Vasculitis is an autoimmune related inflammation of the blood vessels. It happens when the body’s immune system attacks the blood vessel by mistake. It can happen because of an infection, a medicine, or another disease. The cause is often unknown. Vasculitis can affect arteries, veins and capillaries. Arteries are vessels that carry blood from the heart to the body’s organs. Veins are the vessels that carry blood back to the heart. Capillaries are tiny blood vessels that connect the small arteries and veins. When a blood vessel becomes inflamed, it can narrow, making it more difficult for blood to get through, close off completely so that blood can’t get through, or stretch and weaken so much that it bulges. The bulge is called an aneurysm. If it bursts, it can cause dangerous bleeding inside the body. Symptoms of vasculitis can vary, but usually include fever, swelling and a general sense of feeling ill. The main goal of treatment is to stop the inflammation. Steroids and other medicines to stop inflammation are often helpful.

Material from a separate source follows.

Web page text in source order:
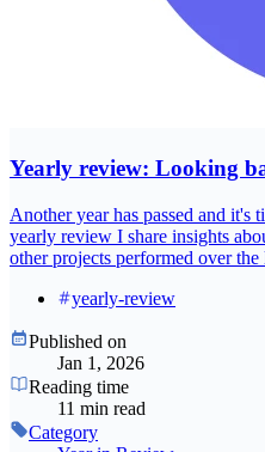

Vitiligo causes white patches on your skin. It can also affect your eyes, mouth, and nose. It occurs when the cells that give your skin its color are destroyed. No one knows what destroys them. It is more common in people with autoimmune diseases, and it might run in families. It usually starts before age 40. The white patches are more common where your skin is exposed to the sun. In some cases, the patches spread. Vitiligo can cause your hair to gray early. If you have dark skin, you may lose color inside your mouth. Using sunscreen will help protect your skin, and cosmetics can cover up the patches. Treatments for vitiligo include medicines, light therapy, and surgery. Not every treatment is right for everyone. Many have side effects. Some take a long time. Some do not always work.
Wegener’s granulomatosis (now termed Granulomatosis with Polyangiitis (GPA) is a rare autoimmune related disease. It is a type of vasculitis, or inflammation of the blood vessels. The inflammation limits the flow of blood to important organs, causing damage. It can affect any organ, but it mainly affects the sinuses, nose, trachea (windpipe), lungs, and kidneys. The cause of GPA is unknown. It can affect people at any age. Men and women are equally affected. It is more common in Caucasians. Symptoms may include joint pain, weakness, tiredness, and cold symptoms such as a runny nose that doesn’t get better. Doctors use blood tests, chest X-rays, and biopsies to diagnose GPA and rule out other causes of the symptoms. Early treatment is important. Most people improve with medicines to slow or stop the inflammation.
AARDA does not recommend any treatment and provides this information only as a guide to aid in making informed decisions about your health. All information should always be evaluated and discussed with your health care provider.